# A2. Vectorized thinking

<div class="alert alert-warning">**Goal of this notebook:**
Understand some more of the systems context behind vectorized thinking.
</div>

Vectorized thinking is great for conciseness. Surely no one would prefer
```
assert len(xs) == len(ys)
[xs[i] + ys[i] for i in range(len(xs))]
```
when they can just write
```
xs + ys
```

But vectorized coding is perhaps more important from the point of view of performance. Suppose `xs` and `ys` are both very large vectors. With list comprehension, it's almost impossible for the compiler to figure out that the operation can be parallelized, and each core of a multicore machine could be working on a chunk of the data.

Here's another example.
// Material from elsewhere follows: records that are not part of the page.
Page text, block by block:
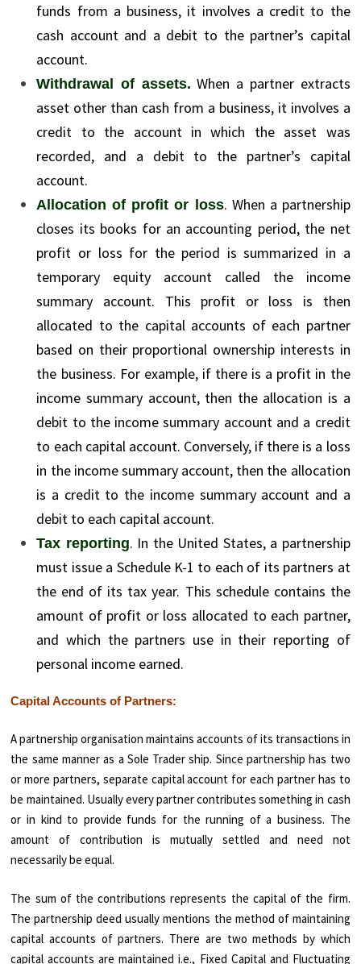
funds from a business, it involves a credit to the
cash account and a debit to the partner’s capital
account.
Withdrawal of assets. When a partner extracts
asset other than cash from a business, it involves a
credit to the account in which the asset was
recorded, and a debit to the partner’s capital
account.
Allocation of profit or loss. When a partnership
closes its books for an accounting period, the net
profit or loss for the period is summarized in a
temporary equity account called the income
summary account. This profit or loss is then
allocated to the capital accounts of each partner
based on their proportional ownership interests in
the business. For example, if there is a profit in the
income summary account, then the allocation is a
debit to the income summary account and a credit
to each capital account. Conversely, if there is a loss
in the income summary account, then the allocation
is a credit to the income summary account and a
debit to each capital account.
Tax reporting. In the United States, a partnership
must issue a Schedule K-1 to each of its partners at
the end of its tax year. This schedule contains the
amount of profit or loss allocated to each partner,
and which the partners use in their reporting of
personal income earned.
Capital Accounts of Partners:
A partnership organisation maintains accounts of its transactions in
the same manner as a Sole Trader ship. Since partnership has two
or more partners, separate capital account for each partner has to
be maintained. Usually every partner contributes something in cash
or in kind to provide funds for the running of a business. The
amount of contribution is mutually settled and need not
necessarily be equal.
The sum of the contributions represents the capital of the firm.
The partnership deed usually mentions the method of maintaining
capital accounts of partners. There are two methods by which
capital accounts are maintained i.e., Fixed Capital and Fluctuating
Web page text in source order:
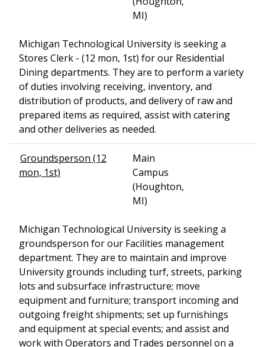
MI)
Michigan Technological University is seeking a
Stores Clerk - (12 mon, 1st) for our Residential
Dining departments. They are to perform a variety
of duties involving receiving, inventory, and
distribution of products, and delivery of raw and
prepared items as required, assist with catering
and other deliveries as needed.
Groundsperson (12
mon, 1st)
Main
Campus
(Houghton,
MI)
Michigan Technological University is seeking a
groundsperson for our Facilities management
department. They are to maintain and improve
University grounds including turf, streets, parking
lots and subsurface infrastructure; move
equipment and furniture; transport incoming and
outgoing freight shipments; set up furnishings
and equipment at special events; and assist and
work with Operators and Trades personnel on a
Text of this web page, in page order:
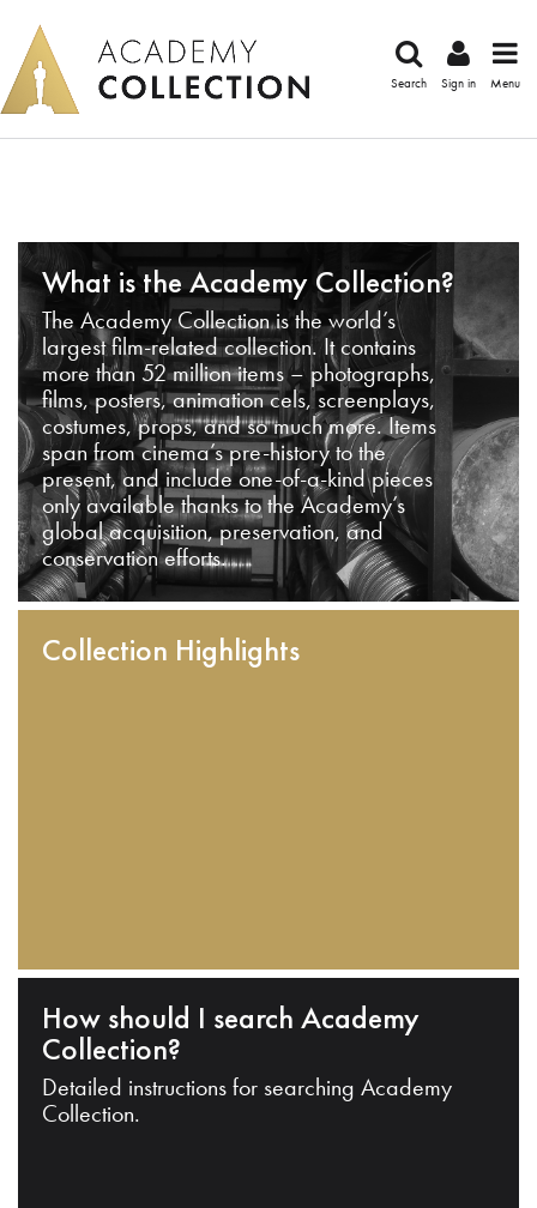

Suppose we have a vector `xs` where each entry is the contents of a web page, and the entire vector is 100 TB and it's sharded across machines, and we want to compute
```
m = -inf
for x in xs:
    m = max(m, f(x))
```
where `f` is some scoring function that is slow to evaluate. Again, it's hard for a compiler to see how to achieve parallelism when the function is written out as an explicit iteration. (Maybe not hard in this case, but hard in the general case!) But it's easy to see how the computation _could_ be distributed: tell each machine in the cluster to work on the fragment of data it can reach and compute the maximum over its fragment, then assemble the maximums from each machine. If we write the computation abstractly, e.g.
```
reduce(pairwise_max, -inf, map(f, xs))
```
then the compiler can figure out how to distribute it.

Vectorized thinking means avoiding `for` loops and instead writing our computations in a way that shows our intention more clearly, to give the compiler a chance to figure out what can be distributed and parallelized.